> EXERCISE BRIEF
Every line below between the line holding "Home page Mask" and the line holding "To bundle or control objects", inclusive, should be repeated exactly, and all other lines omitted.

Items from a data source
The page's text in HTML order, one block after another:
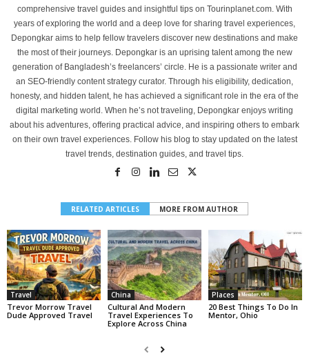
comprehensive travel guides and insightful tips on Tourinplanet.com. With
years of exploring the world and a deep love for sharing travel experiences,
Depongkar aims to help fellow travelers discover new destinations and make
the most of their journeys. Depongkar is an uprising talent among the new
generation of Bangladesh’s freelancers’ circle. He is a passionate writer and
an SEO-friendly content strategy curator. Through his eligibility, dedication,
honesty, and hidden talent, he has achieved a significant role in the era of the
digital marketing world. When he’s not traveling, Depongkar enjoys writing
about his adventures, offering practical advice, and inspiring others to embark
on their own travel experiences. Follow his blog to stay updated on the latest
travel trends, destination guides, and travel tips.
RELATED ARTICLES MORE FROM AUTHOR
Travel
Trevor Morrow Travel
Dude Approved Travel
China
Cultural And Modern
Travel Experiences To
Explore Across China
Places
20 Best Things To Do In
Mentor, Ohio
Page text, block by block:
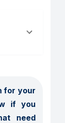
for your
if you
need
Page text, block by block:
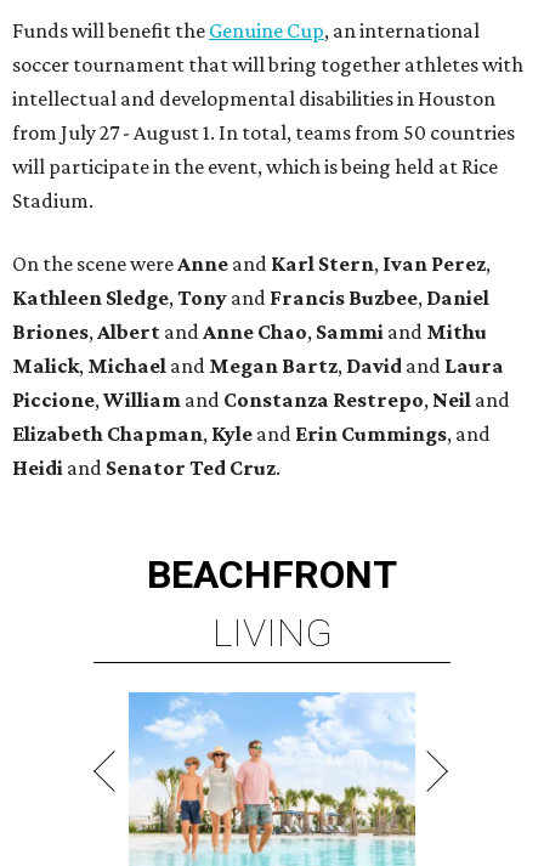
Funds will benefit the Genuine Cup, an international
soccer tournament that will bring together athletes with
intellectual and developmental disabilities in Houston
from July 27 - August 1. In total, teams from 50 countries
will participate in the event, which is being held at Rice
Stadium.
On the scene were Anne and Karl Stern, Ivan Perez,
Kathleen Sledge, Tony and Francis Buzbee, Daniel
Briones, Albert and Anne Chao, Sammi and Mithu
Malick, Michael and Megan Bartz, David and Laura
Piccione, William and Constanza Restrepo, Neil and
Elizabeth Chapman, Kyle and Erin Cummings, and
Heidi and Senator Ted Cruz.
BEACHFRONT
LIVING
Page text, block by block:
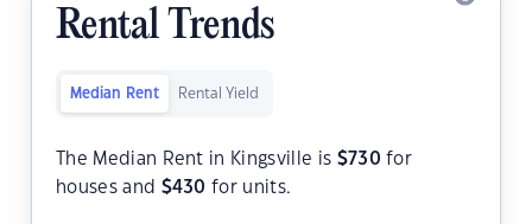
Rental Trends
Median Rent Rental Yield
The Median Rent in Kingsville is $730 for
houses and $430 for units.
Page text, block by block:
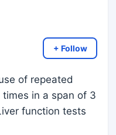
+ Follow
of repeated
in a span of 3
function tests
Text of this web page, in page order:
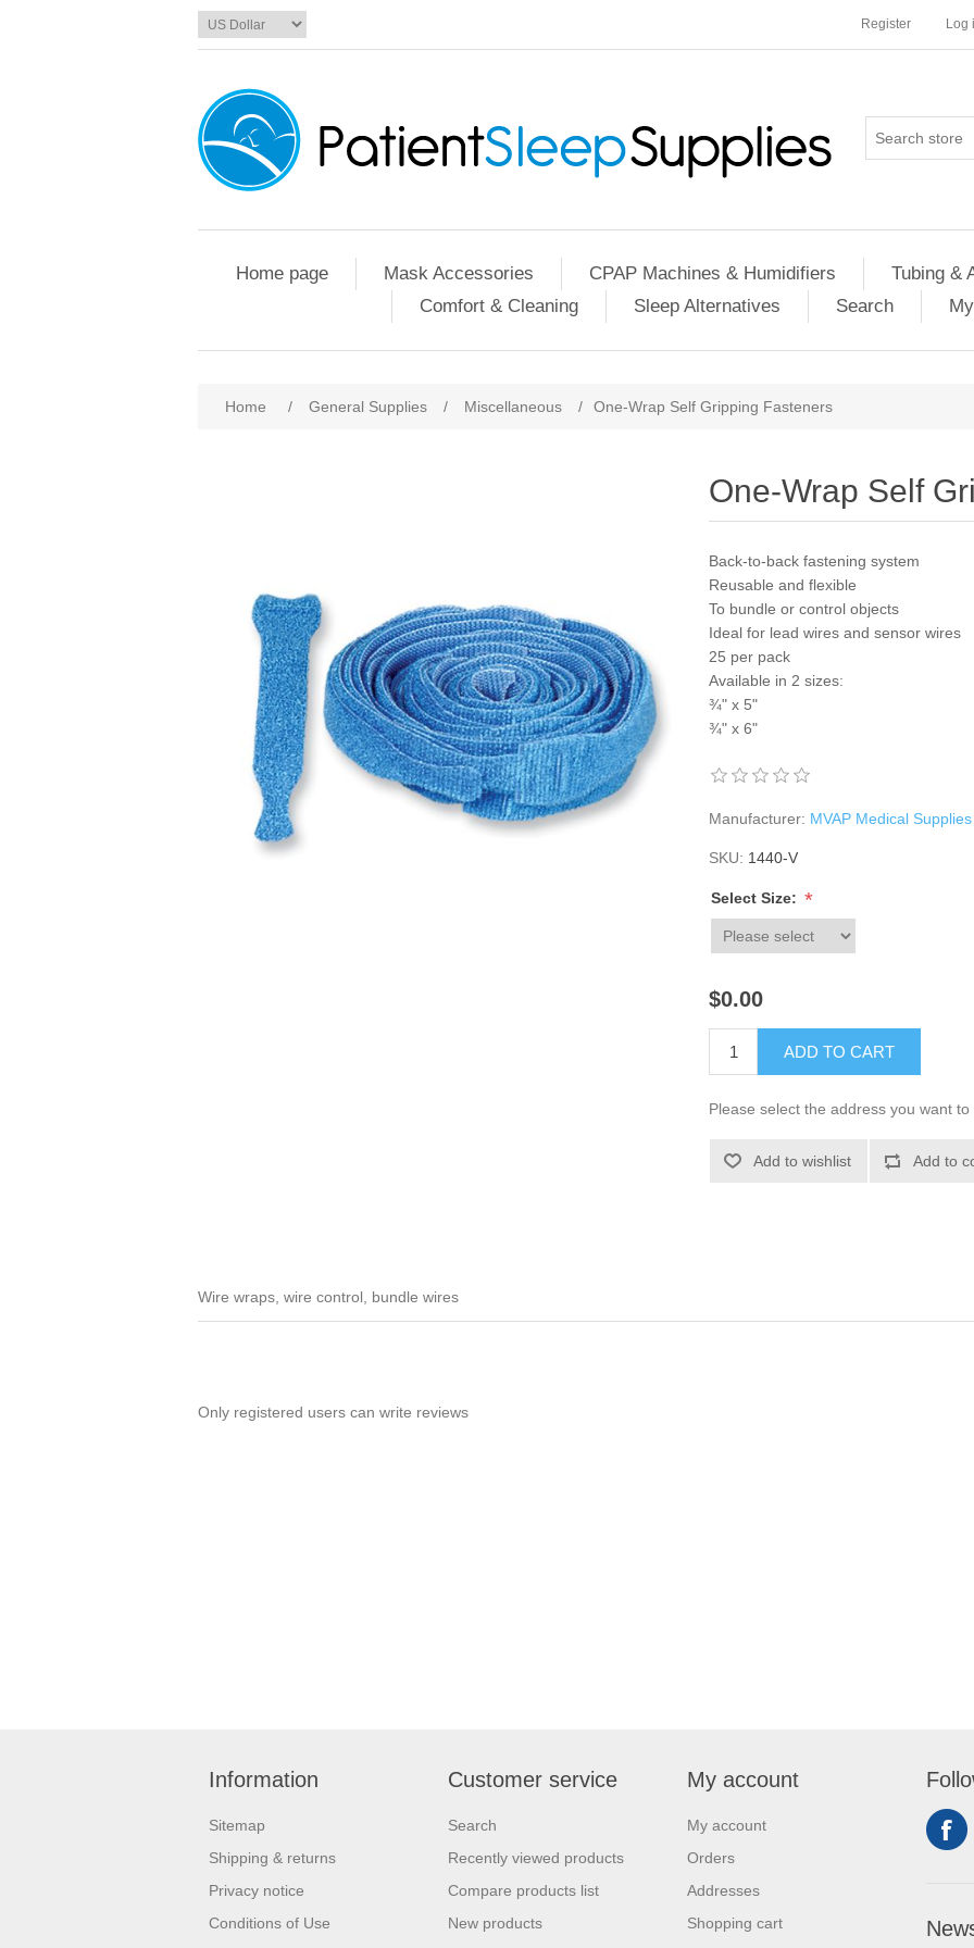
Register Log
Home page Mask Accessories CPAP Machines & Humidifiers Tubing &
Comfort & Cleaning
Sleep Alternatives Search
Home / General Supplies / Miscellaneous / One-Wrap Self Gripping Fasteners
One-Wrap Self
Back-to-back fastening system
Reusable and flexible
To bundle or control objects
Ideal for lead wires and sensor wires
25 per pack
Available in 2 sizes:
¾" x 5"
¾" x 6"
Manufacturer: MVAP Medical Supplies
SKU: 1440-V
Select Size: *
$0.00
ADD TO CART
Please select the address you want to
Add to wishlist Add to
Wire wraps, wire control, bundle wires
Only registered users can write reviews
Information
Sitemap
Shipping & returns
Privacy notice
Conditions of Use
Customer service
Search
Recently viewed products
Compare products list
New products
My account
My account
Orders
Addresses
Shopping cart
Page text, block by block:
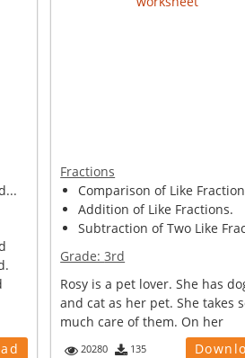
Fractions
Comparison of Like
Addition of Like Fractions.
Subtraction of Two Like
Grade:3rd
Rosy is a pet lover. She has
and cat as her pet. She takes
much care of them. On her
birthday...
20280 135
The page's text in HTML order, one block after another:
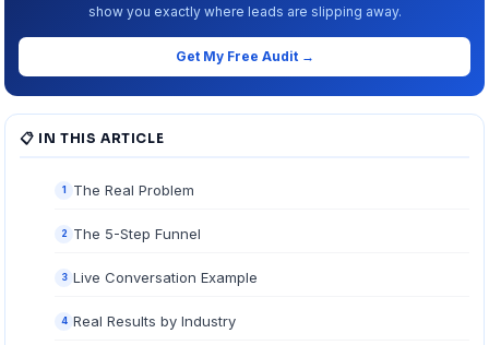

> SOLUTION BELOW
Home page Mask Accessories CPAP Machines & Humidifiers Tubing &
Comfort & Cleaning
Sleep Alternatives Search
Home / General Supplies / Miscellaneous / One-Wrap Self Gripping Fasteners
One-Wrap Self
Back-to-back fastening system
Reusable and flexible
To bundle or control objects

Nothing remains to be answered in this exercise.